▸ WHAT YOU HAVE TO DO
Skip the images and restate every line of the records exactly.

(Stored entries)
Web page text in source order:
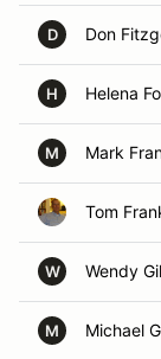
D Don
H Helena
M Mark
Tom
W Wendy
M Michael
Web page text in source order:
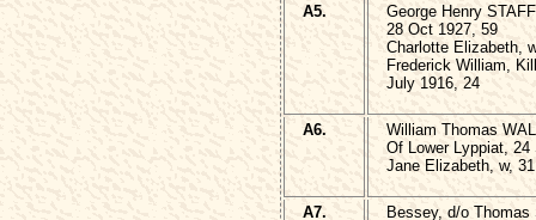
A5.
George Henry
28 Oct 1927, 59
Charlotte Elizabeth,
Frederick William,
July 1916, 24
A6.
William Thomas
Of Lower Lyppiat, 24
Jane Elizabeth, w,
A7.
Bessey, d/o Thomas

▸ TASK RESPONSE
Web page text in source order:
D Don
H Helena
M Mark
Tom
W Wendy
M Michael
Web page text in source order:
A5.
George Henry
28 Oct 1927, 59
Charlotte Elizabeth,
Frederick William,
July 1916, 24
A6.
William Thomas
Of Lower Lyppiat, 24
Jane Elizabeth, w,
A7.
Bessey, d/o Thomas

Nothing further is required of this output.